It was only after I’d hung up that I realized I didn’t know where Latvia was. There was half an hour before dinner in the cafeteria, so I opened my atlas to the map of the world and moved my finger north along the lines of latitude (fifty-six), then east across the lines of longitude (twenty-four), until I arrived at a small country shaped like a gem. The names of its cities bled over the delicate lines of its borders. Latvia could hardly contain itself—so few square kilometers and so much to say. Russia hulked to its east, Estonia, Lithuania and Belarus encrusted its northern and southern edges, and the Baltic Sea stood sparkling to its west. “Latvia,” I said aloud, letting its vowels open my jaw.
I knew, at least, that Latvia was post-Soviet. And me? I was all big words and poorly articulated desires. I was pre–whatever awaited me there.
Which was, at least to begin with, three months of cultural, language, and profession-specific training before my cohort, the eighth group of volunteers to arrive since Latvian independence in 1991, would be split up and sent to our two-year placements in villages and towns across the country. Beyond that basic outline, the details of pre-service training were fuzzy. I knew only that we would all be assigned to host families who lived within an hour’s walk to our training site, would be fed three meals a day plus snacks, and would learn the Latvian language using the “communicative” teaching method, which would turn out to be frustratingly thin on grammar and appropriately heavy on muddling the fuck through.

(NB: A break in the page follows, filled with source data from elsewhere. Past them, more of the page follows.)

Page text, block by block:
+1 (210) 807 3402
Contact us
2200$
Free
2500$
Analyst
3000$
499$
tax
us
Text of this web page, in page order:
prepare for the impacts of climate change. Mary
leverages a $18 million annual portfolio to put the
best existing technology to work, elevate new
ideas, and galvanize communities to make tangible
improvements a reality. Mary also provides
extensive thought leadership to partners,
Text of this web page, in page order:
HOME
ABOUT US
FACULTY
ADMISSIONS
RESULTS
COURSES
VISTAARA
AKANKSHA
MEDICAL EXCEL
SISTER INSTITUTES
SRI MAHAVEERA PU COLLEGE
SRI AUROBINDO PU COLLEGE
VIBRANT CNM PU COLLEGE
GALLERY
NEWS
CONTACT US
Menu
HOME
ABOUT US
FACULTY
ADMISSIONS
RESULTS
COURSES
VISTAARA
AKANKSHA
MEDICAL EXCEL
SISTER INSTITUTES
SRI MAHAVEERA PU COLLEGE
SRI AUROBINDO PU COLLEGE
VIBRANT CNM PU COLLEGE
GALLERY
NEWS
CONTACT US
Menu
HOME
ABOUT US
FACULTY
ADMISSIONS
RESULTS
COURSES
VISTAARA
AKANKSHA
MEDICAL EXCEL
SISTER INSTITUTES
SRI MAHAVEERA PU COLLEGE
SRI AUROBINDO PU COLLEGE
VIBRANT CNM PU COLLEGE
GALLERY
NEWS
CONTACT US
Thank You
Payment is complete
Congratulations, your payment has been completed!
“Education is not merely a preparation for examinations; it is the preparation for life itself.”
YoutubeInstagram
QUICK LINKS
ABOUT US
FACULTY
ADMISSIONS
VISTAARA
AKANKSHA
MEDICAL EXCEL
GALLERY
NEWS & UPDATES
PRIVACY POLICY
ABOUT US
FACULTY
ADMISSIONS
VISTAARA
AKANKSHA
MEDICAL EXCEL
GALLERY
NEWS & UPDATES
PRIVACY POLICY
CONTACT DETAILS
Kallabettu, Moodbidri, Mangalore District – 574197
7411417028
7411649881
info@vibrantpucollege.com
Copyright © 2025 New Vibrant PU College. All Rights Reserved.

Nice to meet you, I would learn, followed by I’m an American girl.
M y first impressions of Latvia were like this: Sanita slept in the living room, and each morning on waking she would stretch her arms up and out, like a girl in a cartoon, and pull yesterday’s skirt over her pinprick waist. Then we would drink milky coffee, the grounds still stewing in the bottoms of our cups, and eat cucumbers and dill, fresh from Sanita’s garden, mixed with sour cream and sprinkled with salt, along with dark bread smeared with country butter. The food tasted more like itself here, the milk somehow fuller, and still today the scent of dill makes me feel cared for. It was Sanita who taught me that in Latvian all masculine nouns end in “s,” giving men’s names a hiss: Johns. Richards. Mikes.
It was also like this: on weekends my Peace Corps training cohort and I frequented a bar called Multiklubs, where we danced to “Livin’ La Vida Loca” and “Mambo No. 5.” I’ve always hated to sit when I could be dancing, but I would stop once in a while to drink the beer that I paid for in lats (Latvia was pre–European Union) and to make out with whomever was near and willing. In the mornings I went for jogs through a neighboring field, though I would turn back when my path was blocked by grazing cows.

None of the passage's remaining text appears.